DATA FOR THIS TASK:
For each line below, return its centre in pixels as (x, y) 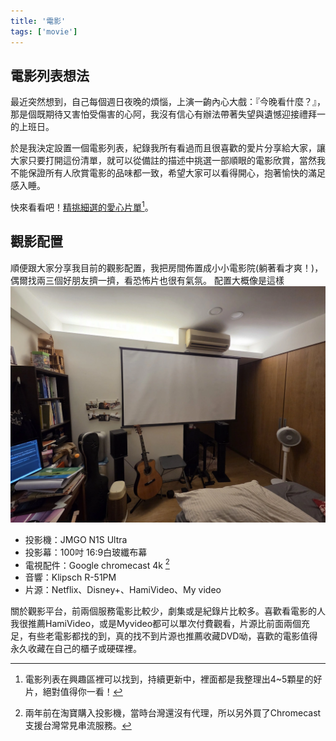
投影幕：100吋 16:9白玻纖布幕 (86, 552)
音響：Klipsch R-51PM (70, 577)
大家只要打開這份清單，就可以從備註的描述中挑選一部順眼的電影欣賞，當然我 (168, 161)
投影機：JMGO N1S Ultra (76, 539)
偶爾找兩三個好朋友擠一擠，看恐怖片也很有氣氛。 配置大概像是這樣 (147, 280)
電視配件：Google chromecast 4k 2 (97, 564)
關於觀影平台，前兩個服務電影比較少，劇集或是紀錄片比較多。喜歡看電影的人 (168, 611)
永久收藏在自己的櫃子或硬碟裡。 (76, 649)
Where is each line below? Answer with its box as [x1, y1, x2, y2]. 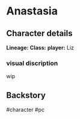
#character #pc [6, 106, 45, 114]
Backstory [6, 90, 46, 100]
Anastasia [6, 4, 58, 18]
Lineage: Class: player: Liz [6, 44, 74, 51]
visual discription [6, 59, 58, 67]
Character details [6, 28, 73, 38]
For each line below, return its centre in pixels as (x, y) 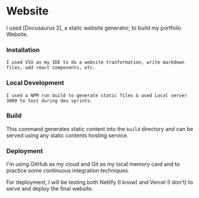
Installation (23, 49)
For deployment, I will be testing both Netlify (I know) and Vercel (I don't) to (100, 182)
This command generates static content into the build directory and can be (100, 129)
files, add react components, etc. (51, 68)
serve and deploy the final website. (50, 189)
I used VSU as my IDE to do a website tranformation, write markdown (96, 62)
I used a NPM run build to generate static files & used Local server (97, 95)
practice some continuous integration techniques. (68, 171)
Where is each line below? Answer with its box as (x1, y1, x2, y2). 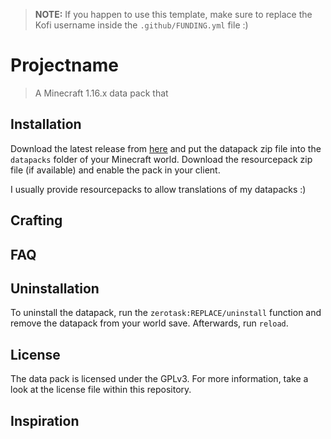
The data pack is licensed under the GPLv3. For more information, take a (10, 373, 309, 385)
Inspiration (10, 412, 80, 429)
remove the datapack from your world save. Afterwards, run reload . (10, 317, 289, 329)
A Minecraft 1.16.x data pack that (34, 87, 169, 99)
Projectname (10, 54, 119, 77)
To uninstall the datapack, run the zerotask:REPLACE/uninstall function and (10, 307, 322, 319)
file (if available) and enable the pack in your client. (10, 164, 221, 176)
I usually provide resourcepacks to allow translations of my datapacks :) (10, 183, 307, 195)
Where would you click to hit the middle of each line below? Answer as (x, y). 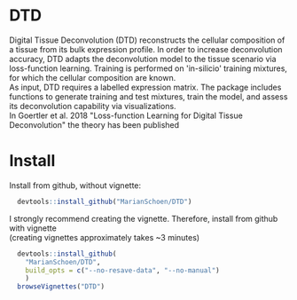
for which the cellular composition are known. (93, 77)
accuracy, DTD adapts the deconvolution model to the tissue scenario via (143, 59)
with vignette (33, 228)
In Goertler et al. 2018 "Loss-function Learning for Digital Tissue (126, 115)
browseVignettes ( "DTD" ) (61, 287)
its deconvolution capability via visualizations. (93, 106)
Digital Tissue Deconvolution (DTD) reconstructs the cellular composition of (147, 40)
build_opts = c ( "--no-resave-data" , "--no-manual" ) (122, 270)
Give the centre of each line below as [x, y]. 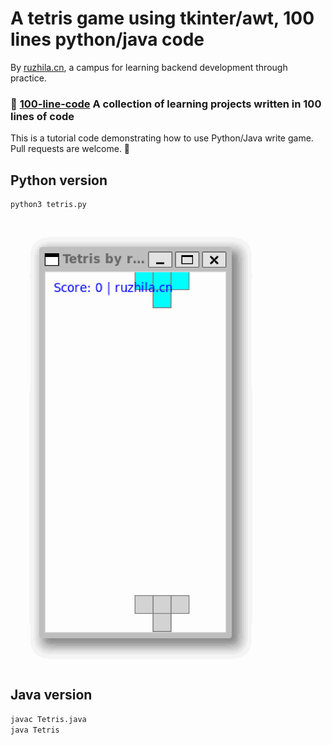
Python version [59, 180]
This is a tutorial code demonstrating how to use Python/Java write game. [162, 138]
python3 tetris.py [48, 205]
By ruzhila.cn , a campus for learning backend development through [149, 67]
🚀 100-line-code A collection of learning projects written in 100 [166, 104]
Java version [51, 695]
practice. [28, 78]
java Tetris [35, 730]
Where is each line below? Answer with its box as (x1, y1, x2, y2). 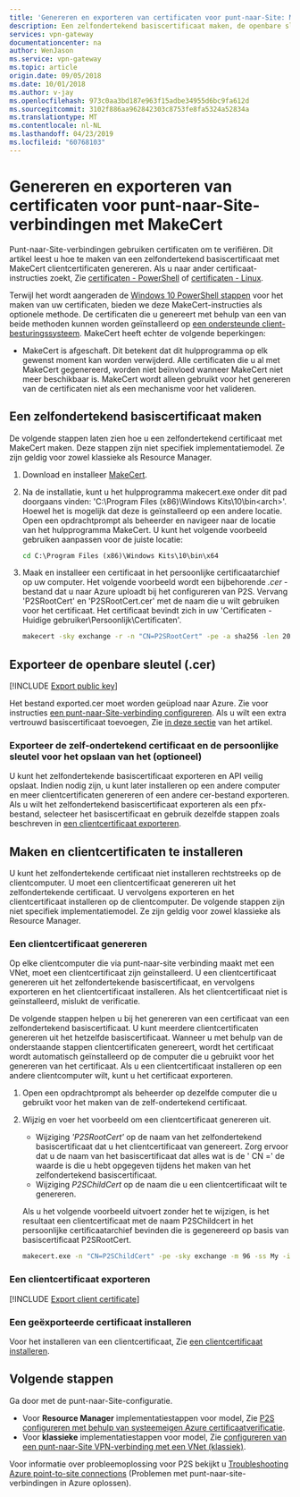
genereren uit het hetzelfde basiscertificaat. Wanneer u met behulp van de (9, 1032, 283, 1043)
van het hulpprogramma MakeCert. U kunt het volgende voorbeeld (21, 524, 268, 535)
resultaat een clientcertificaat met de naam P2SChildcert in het (21, 1215, 254, 1226)
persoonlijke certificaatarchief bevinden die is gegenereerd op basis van (21, 1225, 289, 1236)
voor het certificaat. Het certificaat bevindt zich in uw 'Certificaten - (21, 605, 272, 616)
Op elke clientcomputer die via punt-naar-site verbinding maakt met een (9, 958, 275, 968)
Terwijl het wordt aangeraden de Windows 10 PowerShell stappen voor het (9, 290, 284, 300)
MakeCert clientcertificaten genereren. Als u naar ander (9, 263, 214, 274)
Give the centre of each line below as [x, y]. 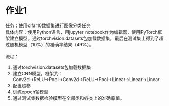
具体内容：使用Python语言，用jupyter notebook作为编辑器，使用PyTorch [81, 32]
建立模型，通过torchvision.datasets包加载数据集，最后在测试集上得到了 [84, 38]
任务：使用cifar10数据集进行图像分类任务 [48, 25]
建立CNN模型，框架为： [38, 73]
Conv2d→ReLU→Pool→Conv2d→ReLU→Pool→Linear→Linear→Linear [86, 79]
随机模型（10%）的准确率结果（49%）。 [51, 44]
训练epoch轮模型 [31, 92]
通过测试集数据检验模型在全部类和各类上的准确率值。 [68, 98]
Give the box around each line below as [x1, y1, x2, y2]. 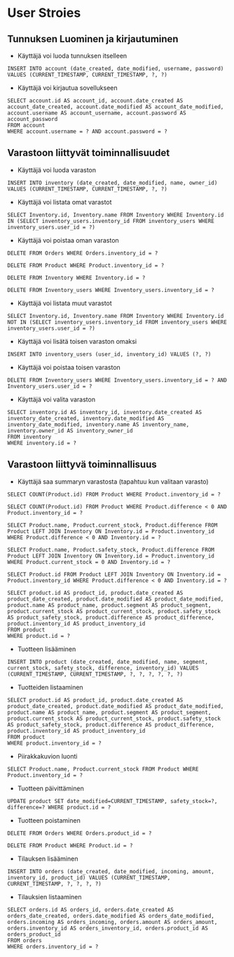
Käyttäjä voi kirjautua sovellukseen [17, 84, 118, 92]
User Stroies [7, 5, 81, 21]
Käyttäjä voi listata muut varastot [17, 299, 112, 307]
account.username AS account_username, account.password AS [7, 110, 187, 117]
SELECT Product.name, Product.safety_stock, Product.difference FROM [7, 546, 215, 553]
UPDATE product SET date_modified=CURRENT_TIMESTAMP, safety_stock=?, [7, 797, 218, 804]
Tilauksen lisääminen [17, 854, 78, 863]
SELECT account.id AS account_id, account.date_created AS [7, 97, 184, 104]
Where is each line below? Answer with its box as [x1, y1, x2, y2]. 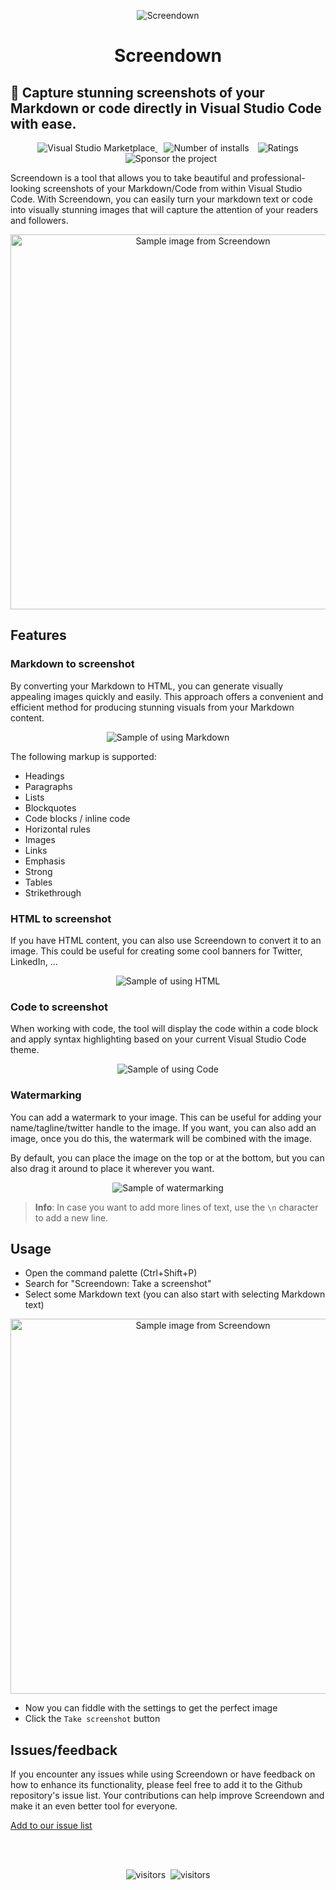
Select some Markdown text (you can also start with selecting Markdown [24, 1288, 326, 1300]
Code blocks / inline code [24, 812, 131, 824]
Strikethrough [24, 886, 82, 899]
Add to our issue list [10, 1820, 93, 1832]
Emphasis [24, 855, 66, 867]
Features [10, 627, 67, 644]
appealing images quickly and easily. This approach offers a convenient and [10, 690, 324, 702]
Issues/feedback [10, 1741, 118, 1759]
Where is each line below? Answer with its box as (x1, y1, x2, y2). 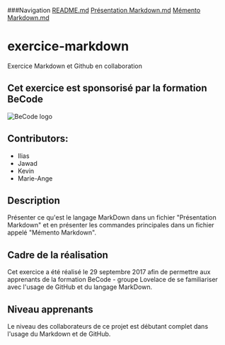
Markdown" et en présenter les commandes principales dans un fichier (7, 221, 214, 230)
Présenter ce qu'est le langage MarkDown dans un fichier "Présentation (7, 213, 217, 222)
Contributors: (7, 132, 69, 145)
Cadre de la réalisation (7, 249, 108, 261)
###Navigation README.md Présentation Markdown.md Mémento (7, 6, 201, 14)
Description (7, 194, 60, 206)
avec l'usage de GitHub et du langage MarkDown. (7, 283, 153, 291)
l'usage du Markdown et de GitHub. (7, 329, 111, 338)
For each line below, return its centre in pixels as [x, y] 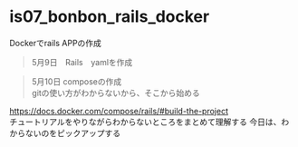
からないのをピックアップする [65, 132]
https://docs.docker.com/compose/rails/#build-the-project [119, 111]
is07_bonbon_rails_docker [110, 17]
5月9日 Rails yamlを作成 [82, 62]
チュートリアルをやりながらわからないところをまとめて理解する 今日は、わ [149, 122]
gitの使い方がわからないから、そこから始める [116, 93]
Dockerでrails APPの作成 [56, 43]
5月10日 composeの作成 [77, 81]
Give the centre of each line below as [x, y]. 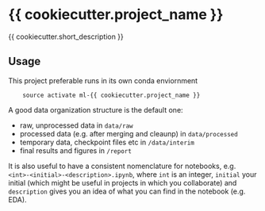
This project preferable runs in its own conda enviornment [103, 80]
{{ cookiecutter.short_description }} [66, 36]
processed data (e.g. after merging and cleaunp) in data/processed [129, 133]
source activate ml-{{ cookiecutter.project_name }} [111, 95]
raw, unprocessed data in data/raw [76, 125]
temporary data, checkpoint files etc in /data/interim [107, 142]
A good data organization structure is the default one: [96, 109]
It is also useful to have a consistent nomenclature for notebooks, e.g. [122, 166]
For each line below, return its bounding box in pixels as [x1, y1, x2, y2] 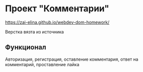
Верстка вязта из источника [5, 29, 64, 35]
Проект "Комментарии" [5, 3, 110, 14]
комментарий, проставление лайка [5, 61, 80, 67]
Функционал [5, 43, 47, 52]
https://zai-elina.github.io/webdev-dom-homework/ [5, 19, 110, 25]
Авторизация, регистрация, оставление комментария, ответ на [5, 56, 139, 62]
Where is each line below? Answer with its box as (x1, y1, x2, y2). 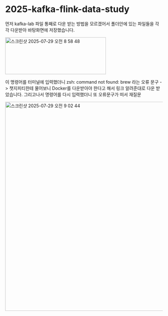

EXERCISE: Pull out all lines from the entries above that include the word "code".

ANSWER FOR THIS EXERCISE:
This is a tutorial code demonstrating how to use Python/Java write game. [162, 138]
🚀 100-line-code A collection of learning projects written in 100 [166, 104]
Code blocks / inline code [24, 812, 131, 824]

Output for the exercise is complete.